When you head out on an Alaska fishing charter, you always know what you’re hoping to catch (most likely salmon or halibut). But with more than 500 different species swimming in Alaska waters, there is always a chance that something unexpected will end up on the end of your hook.

In recent years, the Alaska Department of Fish and Game has seen more and more reports of mystery fish. Biologists attribute these catches to “The Blob,” an area of water that’s up to 10 degrees warmer than average and covers much of the northeastern Pacific Ocean from Mexico to the Bering Sea. “The Blob’s” presence means that fish that usually prefer warmer waters could travel far from home and all the way up to Alaska.

Take, for example, the bigmouth sculpin. Although these are usually found in the Gulf of Alaska at depths of 50-150 fathoms of water, the gigantic prehistoric-looking fish can seem like a mystery to unsuspecting fishers. It’s known for its large head and mouth, and it has 13-15 free dorsal fin that spin and grow to be about 30 inches. This is one of the stranger sights in the waters of Alaska.
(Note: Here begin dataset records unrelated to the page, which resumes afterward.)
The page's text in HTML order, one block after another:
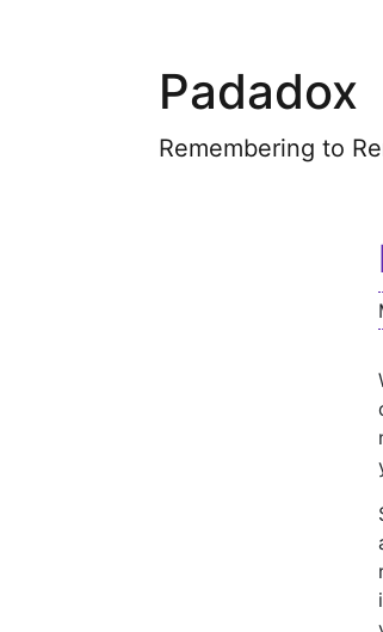
Padadox
Remembering to
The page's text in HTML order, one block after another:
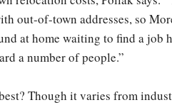
out-of-town addresses, so
at home waiting to find a job
a number of people.”
Though it varies from
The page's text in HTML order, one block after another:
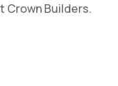
Crown Builders.

The Alaska Department of Fish and Game has also had several reports in recent years involving the ragfish. These are found throughout the Gulf of Alaska and deeper waters in the Bering Sea. Ragfish have been found in Juneau, Sitka, Valdez and Gustavus. The adult fish are purplish-brown in color, have longer bodies and lack pelvic fins. The ragfish gets its name because of the lack of a bone structure that is mostly made up of cartilage.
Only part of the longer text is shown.